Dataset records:
● ● ● ● ●

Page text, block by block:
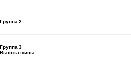
Группа 2
Группа 3
Высота шины:
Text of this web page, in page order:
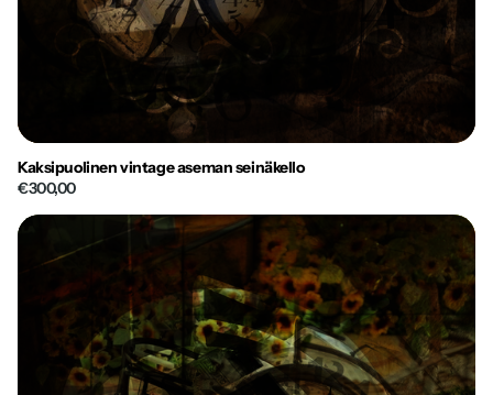
Kaksipuolinen vintage aseman seinäkello
€300,00
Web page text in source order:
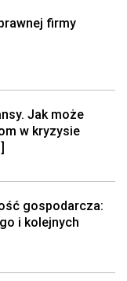
firmy
Jak może
w kryzysie
gospodarcza:
i kolejnych
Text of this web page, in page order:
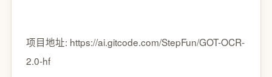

● ● ● ● ●

* **YOUR INSTRUCTIONS**
Every line above should be transcribed word for word; leave the pictures out.

* **PROBLEM SOLUTION**
Page text, block by block:
Группа 2
Группа 3
Высота шины:
Text of this web page, in page order:
Kaksipuolinen vintage aseman seinäkello
€300,00
Web page text in source order:
firmy
Jak może
w kryzysie
gospodarcza:
i kolejnych
Text of this web page, in page order:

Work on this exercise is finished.